If uncontaminated, the surprisingly light suit can be worn for as long as 45 days and can even be laundered as many as six times.

Its Velcro straps, string ties and elastic edges are reminiscent of sports gear, but at $210, the JSLIST jacket-and-pants combination costs only a third as much as some ski jackets.

The suit -- available in navy blue and multicolor camouflage for either deserts or forests -- fits snugly over a regular uniform; a hood flips securely over a gas mask and the arm and leg cuffs seal over boots and gloves. The suit's outer layer resists water, oil and toxic dangers; the activated-carbon lining is designed to absorb any toxic agents that still manage to get through, while allowing some body heat to escape.

"Our commanders understand what heat's all about, and they understand what heat stress is all about," said Brigadier General Steve Reeves, the Defense Department's executive officer for chemical and biological defense. "They can accomplish their missions with those suits on."

The JSLIST and the rest of the protective ensemble are a modular system, designed to be pulled on as needed depending on the threat level. Everything depends on what the military calls the "mission-oriented protective posture," or MOPP, level.

MOPP1 corresponds to a possible but not imminent threat. Soldiers wear the jacket and pants but carry the hood, mask, gloves and boots. For MOPP2--when a chemical or biological attack is deemed probable--the protective over-boots are then pulled on. When toxic agents are actually detected at low levels, a MOPP3 alert requires soldiers to don the mask and hood, still carrying the gloves. The gloves are finally added at MOPP4, when the environment may be badly contaminated.

All troops in the gulf region carry a suit at all times -- even sailors are required to wear olive-green pouches containing the JSLIST. On the aircraft carrier Abraham Lincoln, they are called "Wilsons," after Tom Hanks' omnipresent Wilson volleyball sidekick in the film "Cast Away."

Lugging a Wilson around is only a minor inconvenience compared with the headaches of actually working in one.

Female troops are in a particularly bad spot.
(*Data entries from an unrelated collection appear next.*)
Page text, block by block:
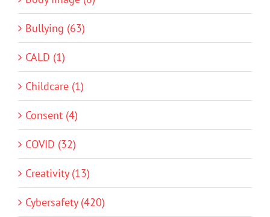
Bullying (63)
CALD (1)
Childcare (1)
Consent (4)
COVID (32)
Creativity (13)
Cybersafety (420)
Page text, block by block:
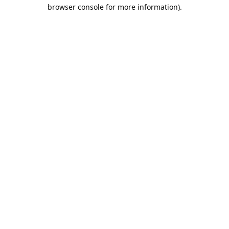
browser console for more information).
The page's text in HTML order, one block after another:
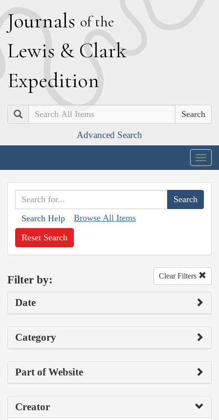
Journals of the
Lewis & Clark
Expedition
Search
Advanced Search
Search Help Browse All Items
Reset Search
Filter by: Clear Filters
Date
Category
Part of Website
Creator
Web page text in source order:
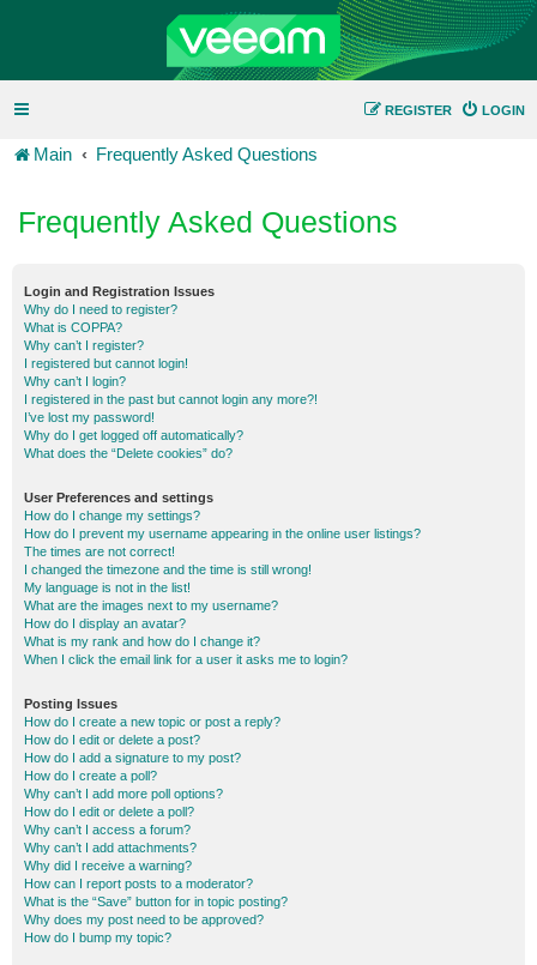
LOGIN
REGISTER
Main Frequently Asked Questions
Frequently Asked Questions
Login and Registration Issues
Why do I need to register?
What is COPPA?
Why can’t I register?
I registered but cannot login!
Why can’t I login?
I registered in the past but cannot login any more?!
I’ve lost my password!
Why do I get logged off automatically?
What does the “Delete cookies” do?
User Preferences and settings
How do I change my settings?
How do I prevent my username appearing in the online user listings?
The times are not correct!
I changed the timezone and the time is still wrong!
My language is not in the list!
What are the images next to my username?
How do I display an avatar?
What is my rank and how do I change it?
When I click the email link for a user it asks me to login?
Posting Issues
How do I create a new topic or post a reply?
How do I edit or delete a post?
How do I add a signature to my post?
How do I create a poll?
Why can’t I add more poll options?
How do I edit or delete a poll?
Why can’t I access a forum?
Why can’t I add attachments?
Why did I receive a warning?
How can I report posts to a moderator?
What is the “Save” button for in topic posting?
Why does my post need to be approved?
How do I bump my topic?
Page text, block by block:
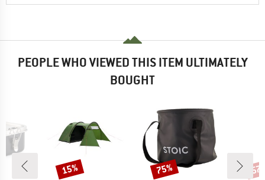
PEOPLE WHO VIEWED THIS ITEM ULTIMATELY
BOUGHT
Discount
15% Discount
75%
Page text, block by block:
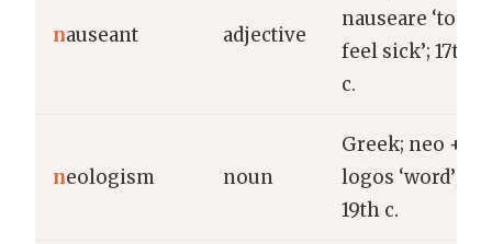
nauseant adjective
nauseare ‘to
feel sick’; 17th
c.
neologism noun
Greek; neo +
logos ‘word’;
19th c.
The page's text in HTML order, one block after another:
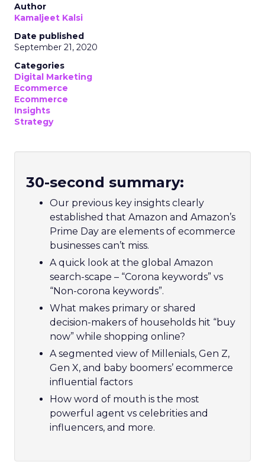
Author
Kamaljeet Kalsi
Date published
September 21, 2020
Categories
Digital Marketing
Ecommerce
Ecommerce
Insights
Strategy
30-second summary:
Our previous key insights clearly
established that Amazon and Amazon’s
Prime Day are elements of ecommerce
businesses can’t miss.
A quick look at the global Amazon
search-scape – “Corona keywords” vs
“Non-corona keywords”.
What makes primary or shared
decision-makers of households hit “buy
now” while shopping online?
A segmented view of Millenials, Gen Z,
Gen X, and baby boomers’ ecommerce
influential factors
How word of mouth is the most
powerful agent vs celebrities and
influencers, and more.
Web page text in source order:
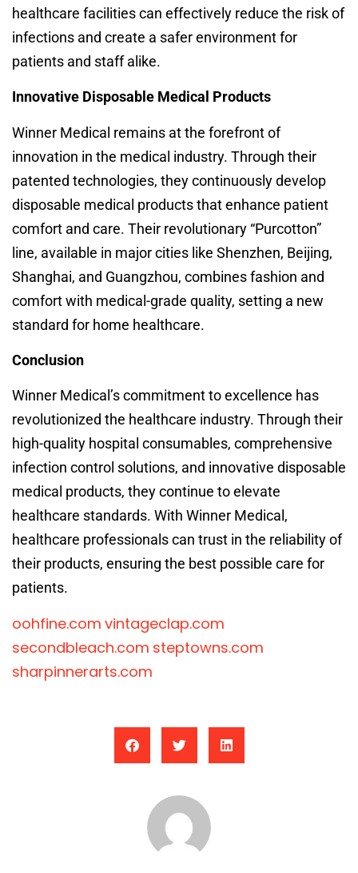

Lieutenant Suzanna Cigna, aboard the Abraham Lincoln, said women have been told by trainers that the suit is not designed to allow them to urinate without risking exposure to outside contaminants. On the other hand, if they relieve themselves while in the suits, the urine destroys the protective carbon lining.

"I guess we're just supposed to hold it," Cigna said.

Troops faced with MOPP4 conditions would be moved to a safer location as soon as operationally feasible, said Lieutenant Colonel Daniel Murray, executive officer of the U.S. Army Chemical School at Fort Leonard Wood in Missouri. But they are expected to function in full protective gear for at least six hours, and have trained to do so, he said.

That's difficult for Cigna to fathom.

"After half an hour, I was so drenched in sweat that there were puddles in my boots and the fingertips of my gloves," she said of her time training in the suit. "I can't imagine what it would be like for hours or days."